По-видимому, господин фон Люттихау нашел для себя удобным вновь снискать мое доверие. Из всего его ничем не омраченного поведения я мог заключить, что этот нечуткий человек не сознавал даже, как глубоко он меня обидел. Он снова заговорил со мной об организации оркестровых концертов по ранее предложенному мной плану, но стал уговаривать согласиться, чтобы концерты эти исходили не от руководства оркестра, а от дирекции и исполнялись в театре. Я выговорил, чтобы доходы с этих концертов шли в пользу оркестра, и тогда охотно принялся за выполнение проекта. Сцена театра была снабжена особым разработанным мной приспособлением: весь оркестр помещался в глубине павильона, чем обеспечивался превосходный резонанс, и театр превращался в прекрасный концертный зал. В течение каждого зимнего сезона предполагалось давать шесть концертов. Так как мы начинали со второй половины зимы, то объявлен был абонемент на три концерта, и тотчас же все места были раскуплены. Все эти хлопоты доставляли мне удовольствие и в некоторой степени развлекли меня. Таким образом, 1848 год я встретил в бодром настроении.

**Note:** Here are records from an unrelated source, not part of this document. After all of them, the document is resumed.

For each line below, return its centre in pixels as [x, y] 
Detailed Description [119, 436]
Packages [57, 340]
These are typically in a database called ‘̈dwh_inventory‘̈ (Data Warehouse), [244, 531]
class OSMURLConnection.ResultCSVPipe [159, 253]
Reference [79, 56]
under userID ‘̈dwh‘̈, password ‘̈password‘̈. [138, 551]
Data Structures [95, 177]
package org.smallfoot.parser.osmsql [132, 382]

В январе был дан первый из этих концертов, и уже одним необыкновенным составом программы я заслужил всеобщее одобрение. Я нашел, что такие концерты, если они претендуют на серьезное значение, отнюдь не должны быть похожи на обычные предприятия подобного рода, не должны составляться из пестрой смеси разнородных жанров музыки. На них должны чередоваться два серьезных музыкальных произведения различного характера. Между одной и другой симфонией я вставил в программу два номера вокальной музыки, которых нельзя было бы услышать при других условиях.

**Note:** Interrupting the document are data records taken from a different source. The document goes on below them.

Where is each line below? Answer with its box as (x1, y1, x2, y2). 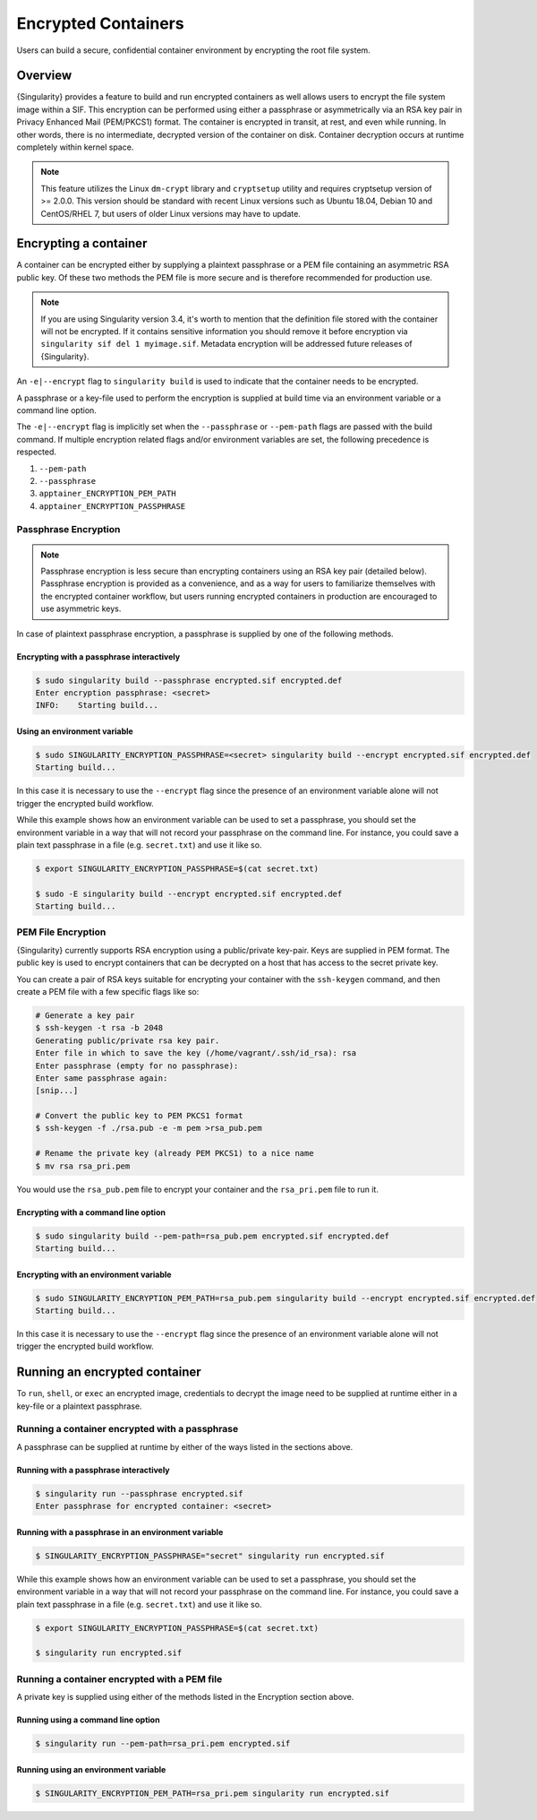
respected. (16, 446, 57, 457)
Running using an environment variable (16, 1764, 166, 1774)
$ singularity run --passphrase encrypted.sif (35, 1488, 243, 1498)
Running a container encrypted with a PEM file (16, 1672, 223, 1685)
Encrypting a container (16, 236, 148, 251)
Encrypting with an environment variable (16, 1269, 172, 1280)
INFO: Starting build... (35, 700, 158, 711)
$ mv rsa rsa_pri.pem (35, 1160, 131, 1171)

И в этом заключался весь концерт. После моцартовской симфонии (в D-dur) я удалил со сцены музыкантов и вывел на их место внушительный хор, исполнивший Stabat Mater Палестрины в моей тщательной обработке и восьмиголосый баховский мотет Singet dem Herrn ein neues Lied . Затем оркестр снова занял свое место и исполнил в заключение бетховенскую Synfonia Eroica ["Героическую симфонию"].

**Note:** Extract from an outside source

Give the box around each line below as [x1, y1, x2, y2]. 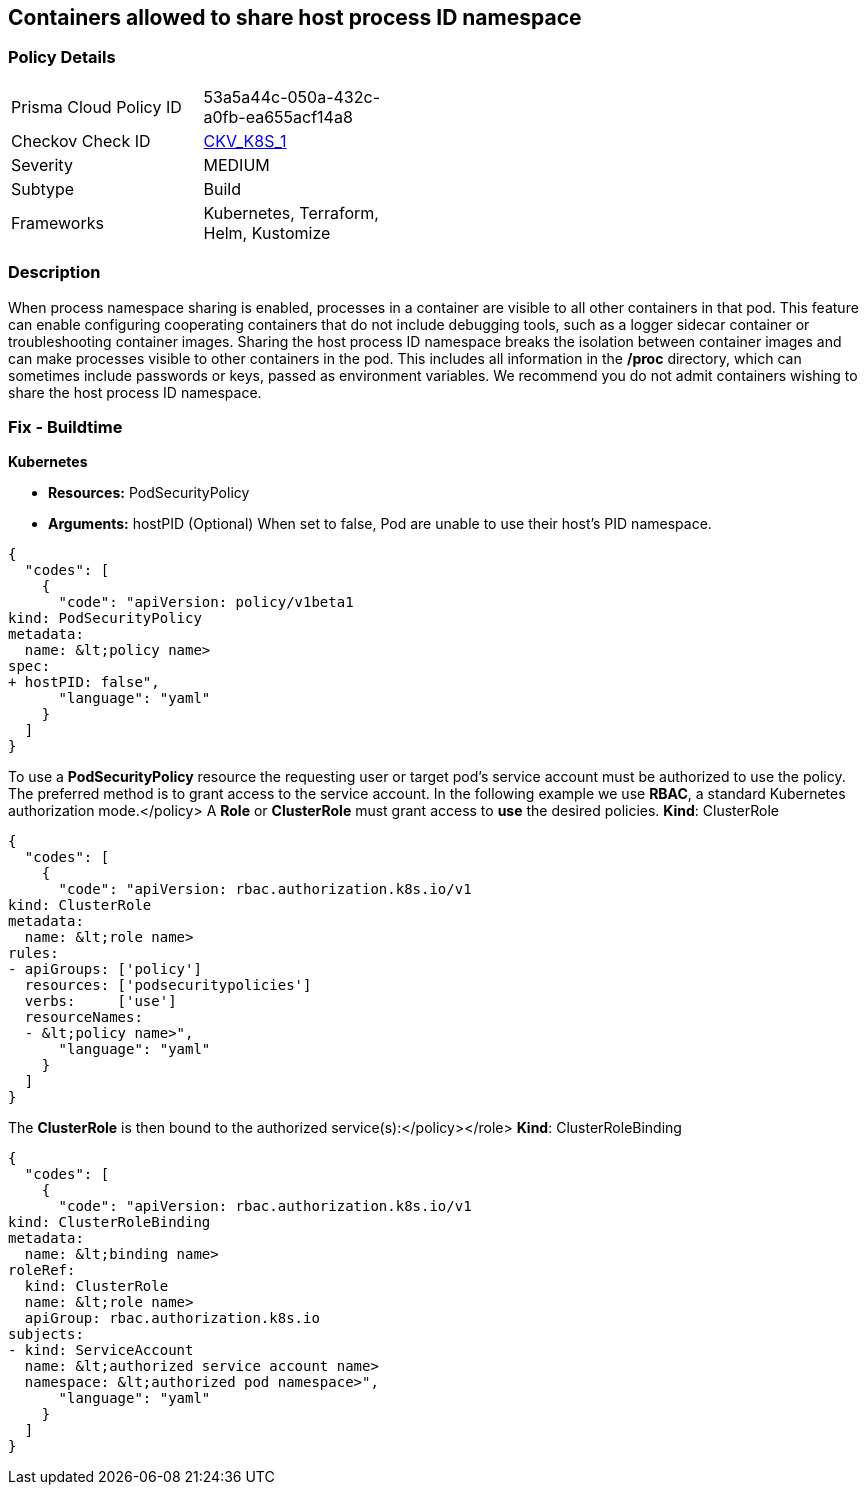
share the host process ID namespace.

Успех концерта окрылил меня. В последнее время становилась особенно противной возня с нашим оперным репертуаром, на ведение которого я постепенно терял всякое влияние. Немалую роль здесь играли притязания моей племянницы, поддерживаемые Тихачеком, на главенствующее положение примадонны. Концерты открывали хоть некоторые перспективы деятельности в качестве дирижера. Ввиду того что по возвращении из Берлина я снова принялся за инструментовку "Лоэнгрина" и погрузился в полнейшее смирение, я надеялся идти навстречу будущему с полным спокойствием, как вдруг меня потрясло горестное известие.

212

В начале февраля мне сообщили, что моя мать умерла. Я поспешил на похороны в Лейпциг и успел еще с глубоким волнением насладиться дивно-спокойным и кротким выражением ее лица. Последние долгие годы своей жизни, прежде столь деятельной и беспокойной, она провела в радостном отдыхе, сохраняя до конца дней почти детскую веселость. Умирая с улыбкой на просветленном лице, она воскликнула со смиренной кротостью: "Ах, как прекрасно! Как приятно! Как божественно! Заслужила ли я такой милости?" В резкое холодное утро мы опустили гроб в землю. Когда мы бросили на крышку комья промерзлой земли вместо горсти легкого песку, грохот был так резок, что испугал меня. На обратном пути к зятю моему Герману Брокгаузу, где должна была собраться вся семья, меня провожал только один Генрих Лаубе, очень любивший матушку. Он выразил беспокойство по поводу моего необыкновенно измученного вида. Потом он проводил меня на вокзал, и здесь нашлись слова для выражения угнетавших нас обоих чувств: время, погрязшее в ничтожестве, убивало всякую благородную инициативу. На обратном пути в Дрезден меня охватило сознание полного одиночества. Со смертью матушки порвалась последняя кровная связь со всеми братьями и сестрами, живущими своими особыми интересами. Холодный и угрюмый, я вернулся к тому единственному, что могло меня одушевить и согреть: к обработке "Лоэнгрина", к изучению немецкой старины.